◆ **DATA FOR PROCESSING**:
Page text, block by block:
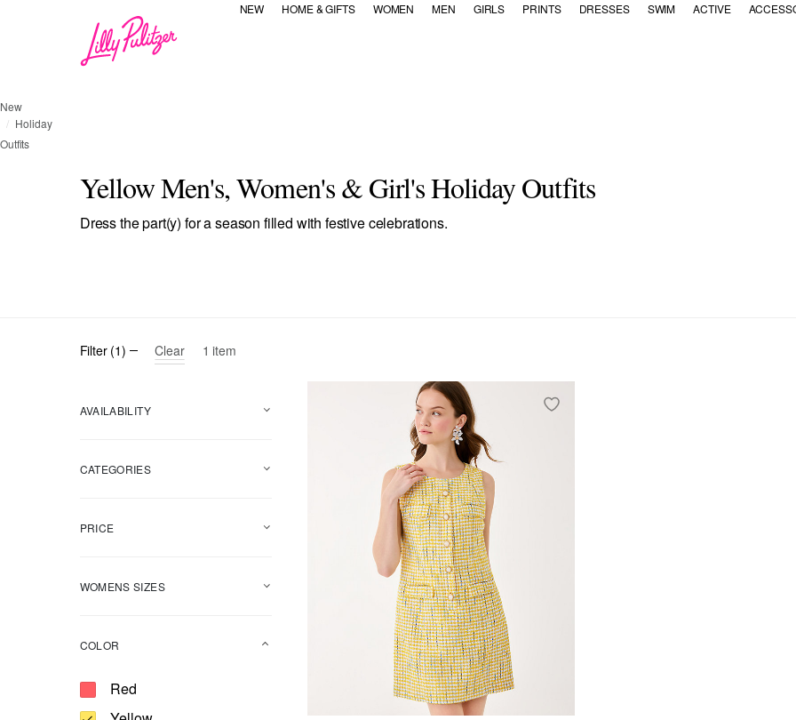
NEW HOME & GIFTS WOMEN MEN GIRLS PRINTS DRESSES SWIM ACTIVE
New
Holiday
Outfits
Yellow Men's, Women's & Girl's Holiday Outfits
Dress the part(y) for a season filled with festive celebrations.
Filter (1) Clear 1 item
AVAILABILITY
CATEGORIES
PRICE
WOMENS SIZES
COLOR
RedRefine by Color: Red
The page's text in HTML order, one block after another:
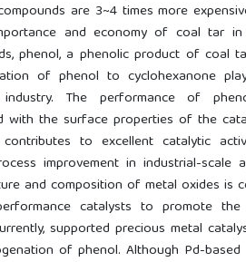
are 3~4 times more
and economy of coal tar
phenol, a phenolic product of coal
of phenol to cyclohexanone
industry. The performance of
with the surface properties of the
contributes to excellent catalytic
improvement in industrial-scale
and composition of metal oxides is
catalysts to promote
supported precious metal
of phenol. Although Pd-
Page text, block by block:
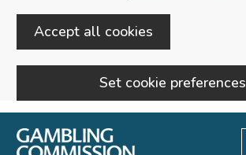
Accept all cookies
Set cookie preferences
Skip to main content
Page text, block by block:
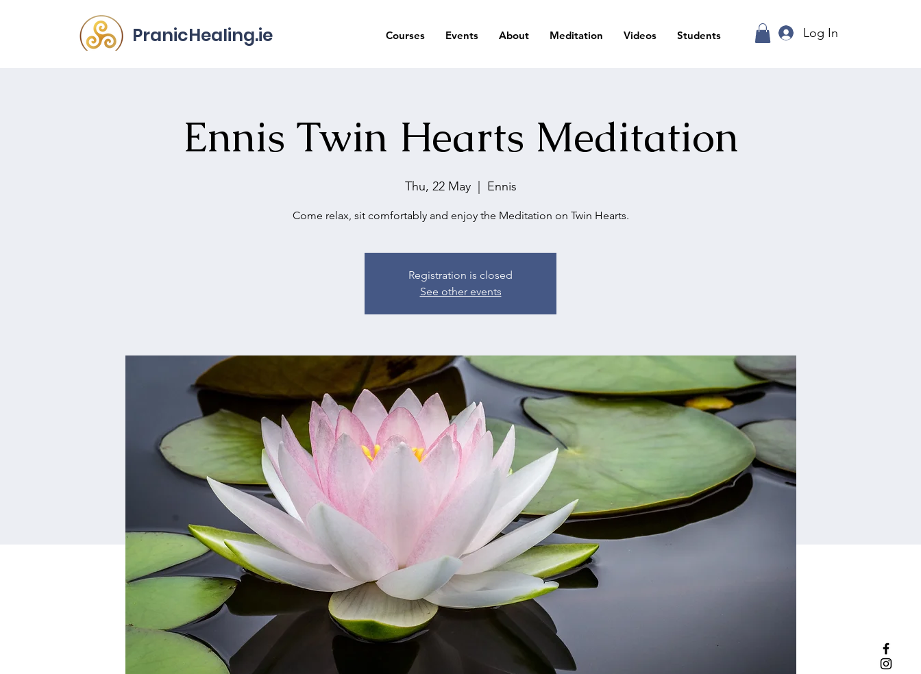
PranicHealing.ie Courses Events About Meditation Videos Students Log In
Ennis Twin Hearts Meditation
Thu, 22 May
  |
Ennis
Come relax, sit comfortably and enjoy the Meditation on Twin Hearts.
Registration is closed
See other events
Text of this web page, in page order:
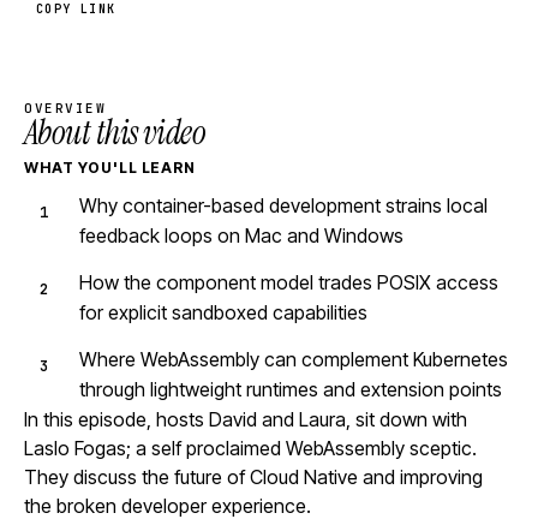
COPY LINK
OVERVIEW
About this video
WHAT YOU'LL LEARN
Why container-based development strains local
feedback loops on Mac and Windows
How the component model trades POSIX access
for explicit sandboxed capabilities
Where WebAssembly can complement Kubernetes
through lightweight runtimes and extension points
In this episode, hosts David and Laura, sit down with
Laslo Fogas; a self proclaimed WebAssembly sceptic.
They discuss the future of Cloud Native and improving
the broken developer experience.
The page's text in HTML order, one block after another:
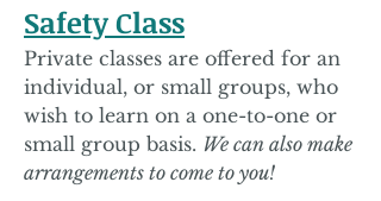
Safety Class
Private classes are offered for an
individual, or small groups, who
wish to learn on a one-to-one or
small group basis. We can also make
arrangements to come to you!
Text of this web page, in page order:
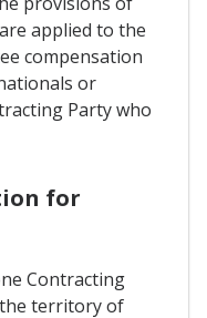
applied to the
compensation
or
Party who
for
Contracting
territory of
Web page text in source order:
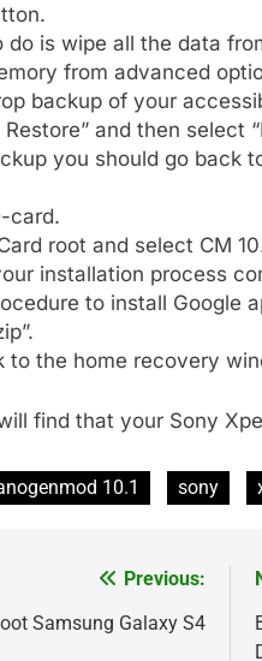
do is wipe all the data
from advanced
backup of your
and then select
you should go back
card.
root and select CM
installation process
to install Google
to the home recovery
find that your Sony
10.1 sony
Previous:
Samsung Galaxy S4
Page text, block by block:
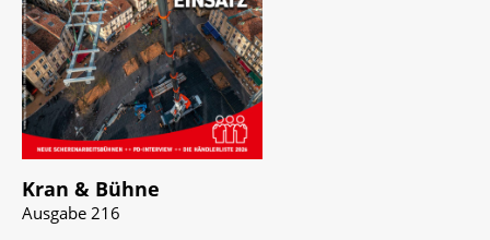
Kran & Bühne
Ausgabe 216
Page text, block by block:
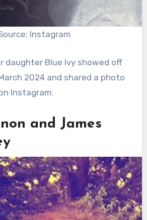
Instagram
daughter Blue Ivy showed off
2024 and shared a photo
Instagram.
and James
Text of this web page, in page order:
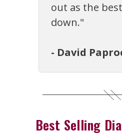
out as the
down."
- David
Best Selling
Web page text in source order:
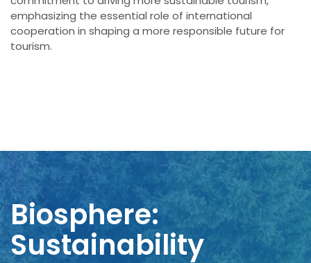
emphasizing the essential role of international
cooperation in shaping a more responsible future for
tourism.
Biosphere:
Sustainability
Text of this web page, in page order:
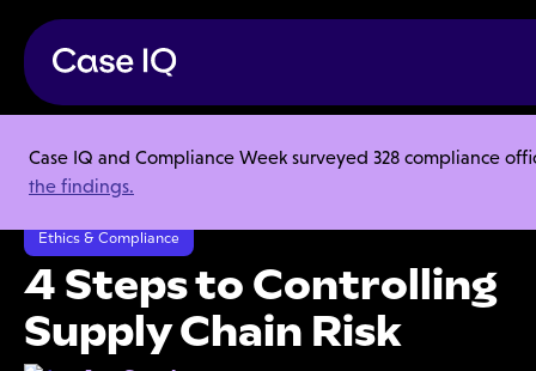
Case IQ and Compliance Week surveyed 328 compliance
the findings.
Resource Center
Articles
4 Steps to Controlling Supply Chain Risk
Ethics & Compliance
4 Steps to Controlling
Supply Chain Risk
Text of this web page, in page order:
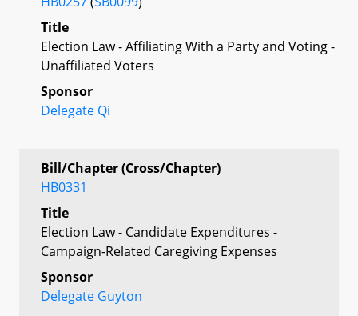
Title
Election Law - Affiliating With a Party and Voting -
Unaffiliated Voters
Sponsor
Delegate Qi
Bill/Chapter (Cross/Chapter)
HB0331
Title
Election Law - Candidate Expenditures -
Campaign-Related Caregiving Expenses
Sponsor
Delegate Guyton
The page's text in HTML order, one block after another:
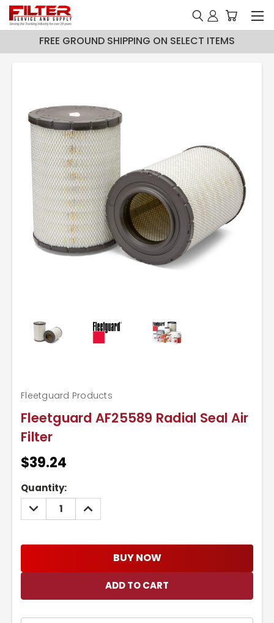
FREE GROUND SHIPPING ON SELECT ITEMS
Fleetguard AF25589 Radial Seal Air
Filter
Fleetguard Products
$39.24
Current
Stock:
Quantity:
DECREASE
QUANTITY:
INCREASE
QUANTITY:
BUY NOW
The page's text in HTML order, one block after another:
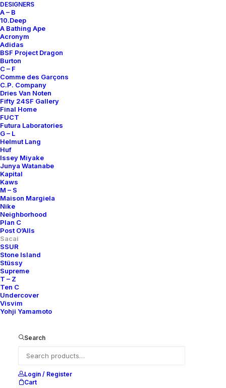
DESIGNERS
A – B
10.Deep
A Bathing Ape
Acronym
Adidas
BSF Project Dragon
Burton
C – F
Comme des Garçons
C.P. Company
Dries Van Noten
Fifty 24SF Gallery
Final Home
FUCT
Futura Laboratories
G – L
Helmut Lang
Huf
Issey Miyake
Junya Watanabe
Kapital
Kaws
M – S
Maison Margiela
Nike
Neighborhood
Plan C
Post O’Alls
Sacai
SSUR
Stone Island
Stüssy
Supreme
T – Z
Ten C
Undercover
Visvim
Yohji Yamamoto
Search
Login / Register
Cart
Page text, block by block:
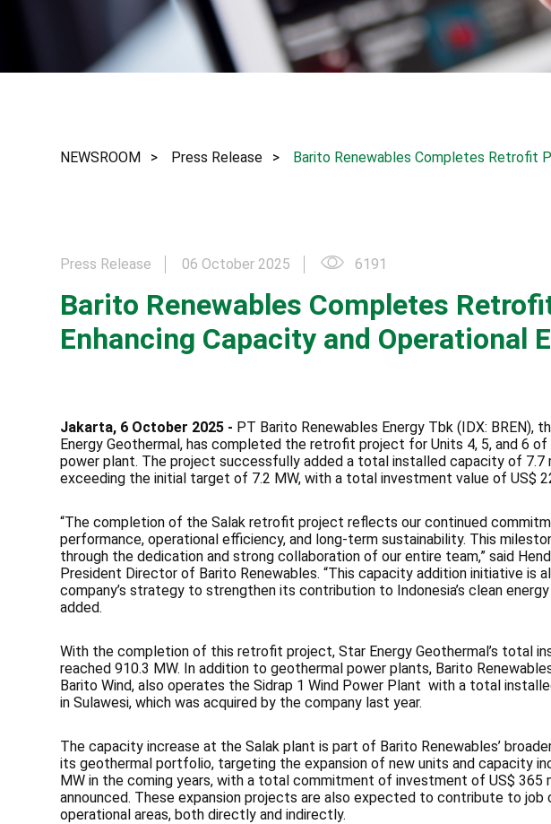
NEWSROOM Press Release Barito Renewables Completes Retrofit
Press Release 06 October 2025 6191
Barito Renewables Completes
Enhancing Capacity and Operational
Jakarta, 6 October 2025 - PT Barito Renewables Energy Tbk (IDX: BREN),
Energy Geothermal, has completed the retrofit project for Units 4, 5, and 6
power plant. The project successfully added a total installed capacity of 7.7
exceeding the initial target of 7.2 MW, with a total investment value of US$
“The completion of the Salak retrofit project reflects our continued
performance, operational efficiency, and long-term sustainability. This
through the dedication and strong collaboration of our entire team,” said
President Director of Barito Renewables. “This capacity addition initiative is
company’s strategy to strengthen its contribution to Indonesia’s clean energy
added.
With the completion of this retrofit project, Star Energy Geothermal’s total
reached 910.3 MW. In addition to geothermal power plants, Barito
Barito Wind, also operates the Sidrap 1 Wind Power Plant with a total
in Sulawesi, which was acquired by the company last year.
The capacity increase at the Salak plant is part of Barito Renewables’
its geothermal portfolio, targeting the expansion of new units and capacity
MW in the coming years, with a total commitment of investment of US$ 365
announced. These expansion projects are also expected to contribute to job
operational areas, both directly and indirectly.
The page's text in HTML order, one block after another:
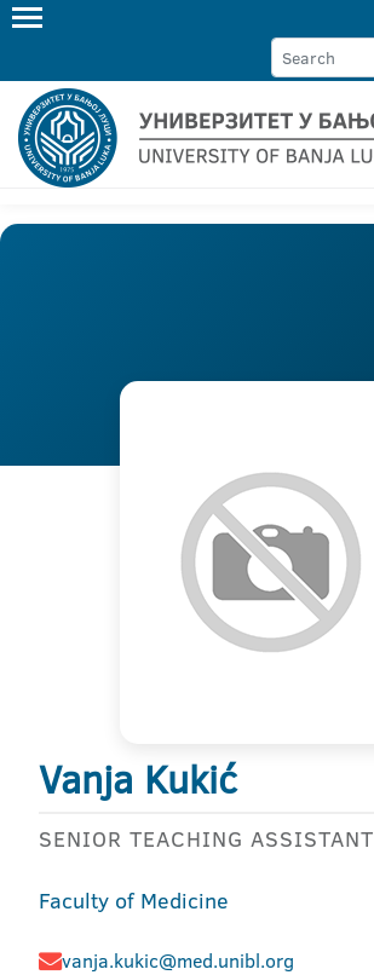
Vanja Kukić
SENIOR TEACHING ASSISTANT
Faculty of Medicine
vanja.kukic@med.unibl.org
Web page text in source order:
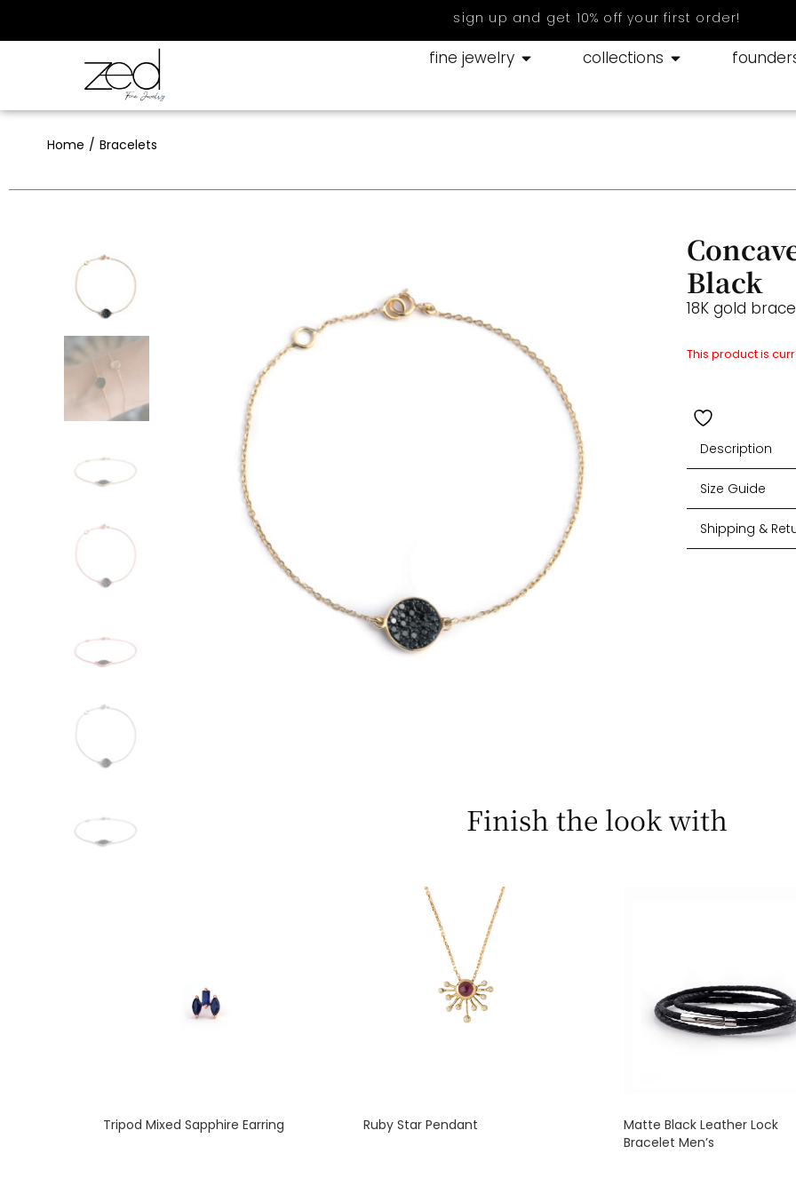
sign up and get 10% off your first order!
fine jewelry collections
Home Bracelets
Black
18K gold
This product is
Description
Size Guide
Shipping &
Finish the look with
Tripod Mixed Sapphire Earring Ruby Star Pendant
Matte Black Leather Lock
Bracelet Men’s
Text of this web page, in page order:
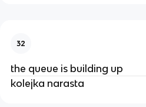
32
the queue is building up
kolejka narasta
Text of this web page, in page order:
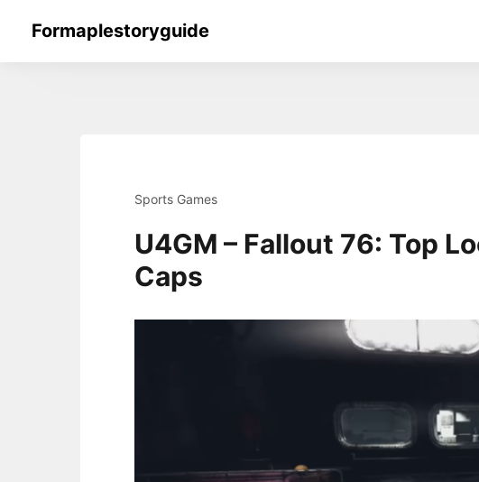
Formaplestoryguide
Sports Games
U4GM – Fallout 76: Top
Caps
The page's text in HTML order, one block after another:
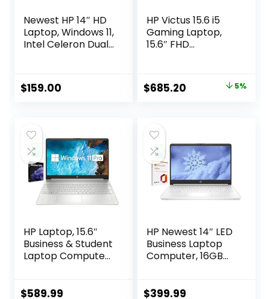
Newest HP 14″ HD
Laptop, Windows 11,
Intel Celeron Dual-
RAM, 64GB SSD,
Webcam, Dale
$159.00
HP Victus 15.6 i5
Gaming Laptop,
15.6″ FHD
12450H, NVIDIA
GeForce RTX 3050,
Touchpad, SD
Card Reader,
Webcam, HDMI,
Wi-Fi 6, W11 H, Blue
Original
$720.00.
$685.20 Current 5%
HP Laptop, 15.6″
Business & Student
Laptop Computer,
1TB SSD, AMD
$589.99
HP Newest 14″ LED
Business Laptop
Computer, 16GB
eMMC+256GB SD
$399.99
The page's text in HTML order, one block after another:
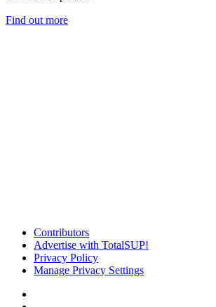
Find out more
Contributors
Advertise with TotalSUP!
Privacy Policy
Manage Privacy Settings
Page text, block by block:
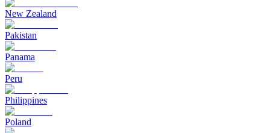
New Zealand
Pakistan
Panama
Peru
Philippines
Poland
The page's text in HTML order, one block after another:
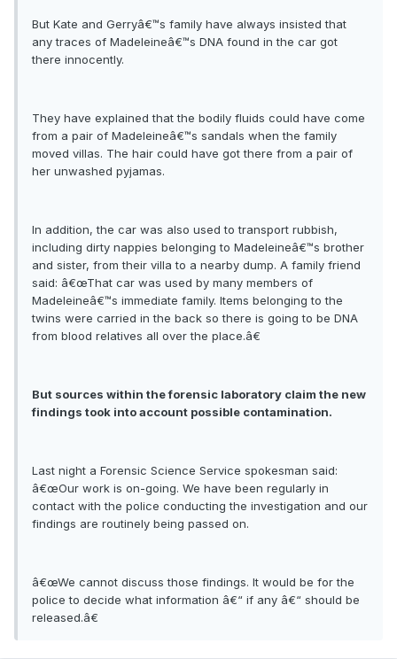
But Kate and Gerryâ€™s family have always insisted that
any traces of Madeleineâ€™s DNA found in the car got
there innocently.
They have explained that the bodily fluids could have come
from a pair of Madeleineâ€™s sandals when the family
moved villas. The hair could have got there from a pair of
her unwashed pyjamas.
In addition, the car was also used to transport rubbish,
including dirty nappies belonging to Madeleineâ€™s brother
and sister, from their villa to a nearby dump. A family friend
said: â€œThat car was used by many members of
Madeleineâ€™s immediate family. Items belonging to the
twins were carried in the back so there is going to be DNA
from blood relatives all over the place.â€
But sources within the forensic laboratory claim the new
findings took into account possible contamination.
Last night a Forensic Science Service spokesman said:
â€œOur work is on-going. We have been regularly in
contact with the police conducting the investigation and our
findings are routinely being passed on.
â€œWe cannot discuss those findings. It would be for the
police to decide what information â€“ if any â€“ should be
released.â€

◆ **HOW TO COMPLETE THIS TASK**: The lines above starting at the one that holds "Home Bracelets" and ending at the one that holds "They have explained" are to be written out exactly, ends included, and no pictures are to be copied.

◆ **RESPONSE TO THE EXERCISE**:
Home Bracelets
Black
18K gold
This product is
Description
Size Guide
Shipping &
Finish the look with
Tripod Mixed Sapphire Earring Ruby Star Pendant
Matte Black Leather Lock
Bracelet Men’s
Text of this web page, in page order:
32
the queue is building up
kolejka narasta
Text of this web page, in page order:
Formaplestoryguide
Sports Games
U4GM – Fallout 76: Top
Caps
The page's text in HTML order, one block after another:
Newest HP 14″ HD
Laptop, Windows 11,
Intel Celeron Dual-
RAM, 64GB SSD,
Webcam, Dale
$159.00
HP Victus 15.6 i5
Gaming Laptop,
15.6″ FHD
12450H, NVIDIA
GeForce RTX 3050,
Touchpad, SD
Card Reader,
Webcam, HDMI,
Wi-Fi 6, W11 H, Blue
Original
$720.00.
$685.20 Current 5%
HP Laptop, 15.6″
Business & Student
Laptop Computer,
1TB SSD, AMD
$589.99
HP Newest 14″ LED
Business Laptop
Computer, 16GB
eMMC+256GB SD
$399.99
The page's text in HTML order, one block after another:
Find out more
Contributors
Advertise with TotalSUP!
Privacy Policy
Manage Privacy Settings
Page text, block by block:
New Zealand
Pakistan
Panama
Peru
Philippines
Poland
The page's text in HTML order, one block after another:
But Kate and Gerryâ€™s family have always insisted that
any traces of Madeleineâ€™s DNA found in the car got
there innocently.
They have explained that the bodily fluids could have come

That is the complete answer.